For more interesting examples, you can download the assembled versions of 2048 and Rogue and run them in the same way, e.g., assuming you download 2048.obj to the repository's root directory:

cargo run --release -- 2048.obj

Disassembly

You can disassemble code by passing --disassemble as the first argument:

cargo run -- --disassemble ./examples/hello_world.obj

which, in this example, should output the following:

0x3000 1110 0000 0000 0010 LEA R0 0x3003
0x3001 1111 0000 0010 0100 TRAP PUTSP
0x3002 1111 0000 0010 0101 TRAP HALT
0x3003 0110 0101 0100 1000 LDR R2 R5 0x8
0x3004 0110 1100 0110 1100 LDR R6 R1 0xFFEC
0x3005 0010 0000 0110 1111 LD R0 0x3075
0x3006 0110 1111 0111 0111 LDR R7 R5 0xFFF7
0x3007 0110 1100 0111 0010 LDR R6 R1 0xFFF2
0x3008 0010 0001 0110 0100 LD R0 0x2F6D
0x3009 0000 0000 0000 1010 BR 0x3014

Do note, however, that this disassembler does not distinguish between code and data.
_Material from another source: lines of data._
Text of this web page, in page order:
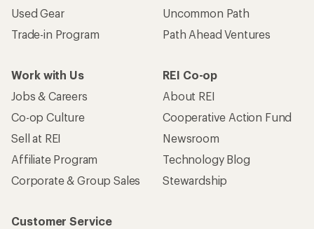
Used Gear
Trade-in Program
Uncommon Path
Path Ahead Ventures
Work with Us
Jobs & Careers
Co-op Culture
Sell at REI
Affiliate Program
Corporate & Group Sales
REI Co-op
About REI
Cooperative Action Fund
Newsroom
Technology Blog
Stewardship
Customer Service

In the example above, everything below

0x3002 1111 0000 0010 0101 TRAP HALT

is actually just data (it's the null terminated string Hello world!\n), but because (as far as I know) there are no agreed upon code and data sections in an LC3 object file, the disassembler will just interpret everything as code.